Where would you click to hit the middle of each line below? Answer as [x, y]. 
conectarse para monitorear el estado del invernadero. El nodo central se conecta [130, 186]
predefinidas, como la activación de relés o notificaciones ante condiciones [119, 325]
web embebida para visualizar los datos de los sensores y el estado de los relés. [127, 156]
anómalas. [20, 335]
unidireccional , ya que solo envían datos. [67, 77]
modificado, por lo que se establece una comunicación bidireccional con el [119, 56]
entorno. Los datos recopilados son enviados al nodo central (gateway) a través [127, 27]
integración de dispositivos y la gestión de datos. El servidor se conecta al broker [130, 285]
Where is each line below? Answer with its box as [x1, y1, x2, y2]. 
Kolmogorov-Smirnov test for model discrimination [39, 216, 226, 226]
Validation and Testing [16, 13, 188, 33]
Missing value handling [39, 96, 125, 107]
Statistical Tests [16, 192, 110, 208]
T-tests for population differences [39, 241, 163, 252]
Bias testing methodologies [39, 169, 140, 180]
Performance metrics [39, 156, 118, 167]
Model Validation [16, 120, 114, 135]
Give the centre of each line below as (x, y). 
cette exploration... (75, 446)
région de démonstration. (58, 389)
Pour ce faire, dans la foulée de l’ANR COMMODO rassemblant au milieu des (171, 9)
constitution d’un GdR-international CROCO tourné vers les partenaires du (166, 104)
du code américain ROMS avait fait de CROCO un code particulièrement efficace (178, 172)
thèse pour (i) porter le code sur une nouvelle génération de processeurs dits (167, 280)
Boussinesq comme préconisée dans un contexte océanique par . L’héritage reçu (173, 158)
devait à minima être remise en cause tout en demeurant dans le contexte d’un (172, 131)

...

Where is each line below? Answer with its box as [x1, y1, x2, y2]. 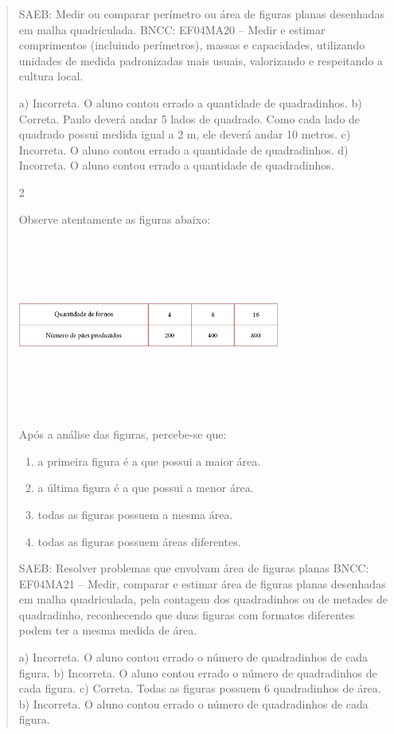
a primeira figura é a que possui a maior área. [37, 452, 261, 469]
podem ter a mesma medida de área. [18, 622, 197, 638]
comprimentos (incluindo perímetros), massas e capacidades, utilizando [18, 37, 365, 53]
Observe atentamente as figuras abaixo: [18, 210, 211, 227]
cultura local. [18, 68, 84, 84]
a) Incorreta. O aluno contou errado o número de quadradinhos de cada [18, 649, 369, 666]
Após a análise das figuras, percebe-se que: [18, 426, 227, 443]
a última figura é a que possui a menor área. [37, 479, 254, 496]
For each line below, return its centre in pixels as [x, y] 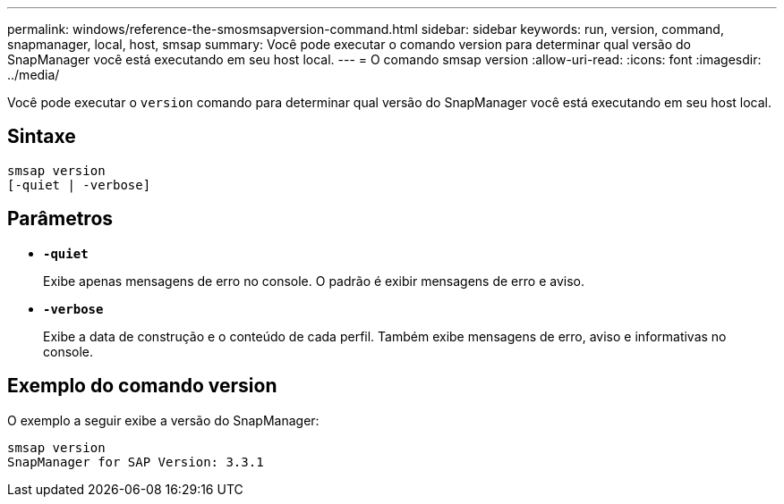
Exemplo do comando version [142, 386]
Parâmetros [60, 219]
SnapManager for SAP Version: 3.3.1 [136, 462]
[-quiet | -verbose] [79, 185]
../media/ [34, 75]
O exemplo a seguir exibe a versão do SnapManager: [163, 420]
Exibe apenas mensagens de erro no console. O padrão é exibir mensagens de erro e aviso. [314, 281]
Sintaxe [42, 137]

**Prompt**:
As the answer, set down only the lines from the data above between the one holding "Validation and Testing [16, 13, 188, 33]" and the one holding "devait à minima", inclusive, exactly as they read.

**Exercise output**:
Validation and Testing [16, 13, 188, 33]
Missing value handling [39, 96, 125, 107]
Statistical Tests [16, 192, 110, 208]
T-tests for population differences [39, 241, 163, 252]
Bias testing methodologies [39, 169, 140, 180]
Performance metrics [39, 156, 118, 167]
Model Validation [16, 120, 114, 135]
Give the centre of each line below as (x, y). 
cette exploration... (75, 446)
région de démonstration. (58, 389)
Pour ce faire, dans la foulée de l’ANR COMMODO rassemblant au milieu des (171, 9)
constitution d’un GdR-international CROCO tourné vers les partenaires du (166, 104)
du code américain ROMS avait fait de CROCO un code particulièrement efficace (178, 172)
thèse pour (i) porter le code sur une nouvelle génération de processeurs dits (167, 280)
Boussinesq comme préconisée dans un contexte océanique par . L’héritage reçu (173, 158)
devait à minima être remise en cause tout en demeurant dans le contexte d’un (172, 131)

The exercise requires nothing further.